Quid de la protection des données de santé ?

En dehors de la fiabilité des outils, la santé connectée suscite aussi des craintes quant à l’utilisation qui pourrait être faite des données recueillies sur la personne et son environnement. Car elles sont hébergées sur le serveur internet du fabricant.

Mais les objets connectés et les applications santé sont soumis au respect de la vie privée et à la protection des données personnelles, dont le cadre légal est défini par la Directive européenne 95/46/CE, comme le rappelle le guide de la santé connectée. Les informations relatives à la santé sont classées parmi les données dites « sensibles ». « Et la loi européenne interdit de traiter et de collecter ce type de données sauf en cas de consentement "exprès" de la personne concernée. La loi française impose des règles de sécurité supplémentaires pour les données dites "de santé". »

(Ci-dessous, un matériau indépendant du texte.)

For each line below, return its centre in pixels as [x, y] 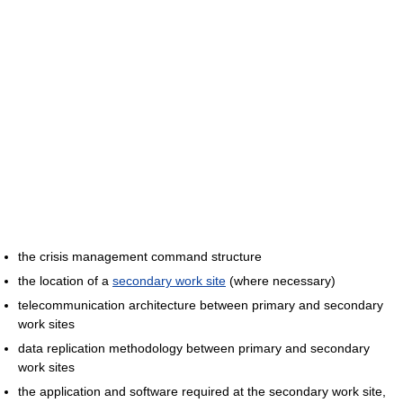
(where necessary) [281, 281]
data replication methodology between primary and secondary [194, 349]
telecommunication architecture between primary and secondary [201, 305]
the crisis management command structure [140, 257]
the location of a [65, 281]
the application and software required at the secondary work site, [202, 392]

Pour le Dr Alain Scheimann, il existe toujours un risque. « À partir du moment où vous donnez accès à des informations, elles pourraient être exploitées par des personnes mal intentionnées. Maintenant, quand vous donnez votre code de carte bancaire par téléphone ou via internet, vous vous exposez là aussi à ce qu’il soit piraté. Et cela me paraît peut-être plus dangereux que de savoir que vous mangez telle ou telle chose, que vous bougez de telle façon ou que vous preniez tel médicament. »

Ce médecin, adepte de la e-santé, conseille à ceux qui sont inquiets de vérifier le type d’hébergement d’un objet connecté ou d’une application*. « Dans l’idéal, il faut que ce soit un hébergeur santé français agréé. S’il est situé à l’étranger, aux États-Unis par exemple, la commercialisation des données personnelles n’est pas aussi réglementée qu’en France. Mais même s’il existe des risques d’exploitation des données, ils me paraissent bien moindres par rapport aux bénéfices certainement très importants de la santé connectée. »

* En général, l’hébergeur est mentionné dans les mentions légales d’un site, d’une application.